───── Entries shown

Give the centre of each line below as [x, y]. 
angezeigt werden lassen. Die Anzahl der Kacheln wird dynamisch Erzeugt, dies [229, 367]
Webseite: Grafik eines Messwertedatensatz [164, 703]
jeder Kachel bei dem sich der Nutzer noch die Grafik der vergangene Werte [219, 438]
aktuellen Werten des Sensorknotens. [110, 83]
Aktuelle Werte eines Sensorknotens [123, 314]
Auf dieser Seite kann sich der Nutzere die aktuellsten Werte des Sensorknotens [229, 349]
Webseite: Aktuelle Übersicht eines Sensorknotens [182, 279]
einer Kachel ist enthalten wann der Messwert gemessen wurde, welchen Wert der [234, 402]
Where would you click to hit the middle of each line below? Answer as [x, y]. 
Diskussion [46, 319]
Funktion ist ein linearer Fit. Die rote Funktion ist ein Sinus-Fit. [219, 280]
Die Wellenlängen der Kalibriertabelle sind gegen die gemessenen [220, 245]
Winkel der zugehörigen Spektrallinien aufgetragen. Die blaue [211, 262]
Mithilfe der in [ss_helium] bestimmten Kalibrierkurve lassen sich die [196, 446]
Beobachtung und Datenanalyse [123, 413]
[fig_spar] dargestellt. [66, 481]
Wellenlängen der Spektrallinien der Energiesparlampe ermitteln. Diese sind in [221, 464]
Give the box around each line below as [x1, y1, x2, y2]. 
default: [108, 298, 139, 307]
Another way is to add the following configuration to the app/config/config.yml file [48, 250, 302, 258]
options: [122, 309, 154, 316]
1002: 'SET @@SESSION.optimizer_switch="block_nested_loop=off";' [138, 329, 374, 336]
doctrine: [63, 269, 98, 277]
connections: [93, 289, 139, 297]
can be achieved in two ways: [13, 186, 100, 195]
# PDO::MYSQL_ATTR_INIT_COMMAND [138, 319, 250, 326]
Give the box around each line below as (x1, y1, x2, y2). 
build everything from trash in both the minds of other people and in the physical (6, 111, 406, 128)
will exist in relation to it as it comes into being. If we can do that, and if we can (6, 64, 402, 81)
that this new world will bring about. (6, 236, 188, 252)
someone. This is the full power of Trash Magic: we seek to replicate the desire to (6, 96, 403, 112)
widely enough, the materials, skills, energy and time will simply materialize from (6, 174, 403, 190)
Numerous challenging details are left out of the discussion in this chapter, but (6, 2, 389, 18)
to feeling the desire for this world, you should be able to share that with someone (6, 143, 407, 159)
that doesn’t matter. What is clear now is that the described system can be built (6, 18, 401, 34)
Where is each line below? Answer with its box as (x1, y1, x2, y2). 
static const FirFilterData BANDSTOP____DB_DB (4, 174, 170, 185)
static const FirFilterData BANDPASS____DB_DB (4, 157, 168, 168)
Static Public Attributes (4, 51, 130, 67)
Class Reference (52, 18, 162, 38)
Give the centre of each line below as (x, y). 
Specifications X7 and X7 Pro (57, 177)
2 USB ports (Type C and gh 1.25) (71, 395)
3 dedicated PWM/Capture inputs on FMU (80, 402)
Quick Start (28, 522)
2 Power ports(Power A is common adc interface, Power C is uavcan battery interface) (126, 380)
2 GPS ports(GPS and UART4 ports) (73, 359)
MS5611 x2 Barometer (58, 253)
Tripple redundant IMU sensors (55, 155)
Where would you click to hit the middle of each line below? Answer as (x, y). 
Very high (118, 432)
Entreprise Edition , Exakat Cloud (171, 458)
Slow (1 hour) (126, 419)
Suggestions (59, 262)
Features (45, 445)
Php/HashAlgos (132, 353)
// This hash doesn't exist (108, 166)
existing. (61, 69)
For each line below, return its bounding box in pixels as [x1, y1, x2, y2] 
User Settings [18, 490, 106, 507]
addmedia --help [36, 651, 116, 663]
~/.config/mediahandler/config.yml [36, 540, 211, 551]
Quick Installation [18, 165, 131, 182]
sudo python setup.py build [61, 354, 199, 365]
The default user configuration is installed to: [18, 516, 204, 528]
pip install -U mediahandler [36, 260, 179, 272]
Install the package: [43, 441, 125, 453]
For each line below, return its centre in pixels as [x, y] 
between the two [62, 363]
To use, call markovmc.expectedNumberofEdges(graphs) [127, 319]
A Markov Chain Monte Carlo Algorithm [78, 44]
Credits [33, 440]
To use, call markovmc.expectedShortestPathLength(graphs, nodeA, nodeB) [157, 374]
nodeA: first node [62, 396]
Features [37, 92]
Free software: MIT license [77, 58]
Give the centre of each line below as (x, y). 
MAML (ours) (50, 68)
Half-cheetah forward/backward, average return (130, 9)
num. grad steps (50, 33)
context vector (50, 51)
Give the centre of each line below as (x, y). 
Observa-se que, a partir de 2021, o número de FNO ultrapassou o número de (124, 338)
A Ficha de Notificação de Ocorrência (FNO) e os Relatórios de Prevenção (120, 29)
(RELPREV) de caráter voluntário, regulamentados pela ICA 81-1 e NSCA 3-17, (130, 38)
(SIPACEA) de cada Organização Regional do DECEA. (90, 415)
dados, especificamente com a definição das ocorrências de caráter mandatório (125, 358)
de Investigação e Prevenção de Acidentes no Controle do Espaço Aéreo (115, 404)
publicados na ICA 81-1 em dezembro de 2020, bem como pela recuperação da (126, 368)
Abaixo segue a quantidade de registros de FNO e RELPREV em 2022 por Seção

──────────

What the task asks: Could you retype exactly the lines above, starting at the line that contains "Auf dieser Seite" and ending at the line that contains "einer Kachel ist", and nothing more?

Result of this task:
Auf dieser Seite kann sich der Nutzere die aktuellsten Werte des Sensorknotens [229, 349]
Webseite: Aktuelle Übersicht eines Sensorknotens [182, 279]
einer Kachel ist enthalten wann der Messwert gemessen wurde, welchen Wert der [234, 402]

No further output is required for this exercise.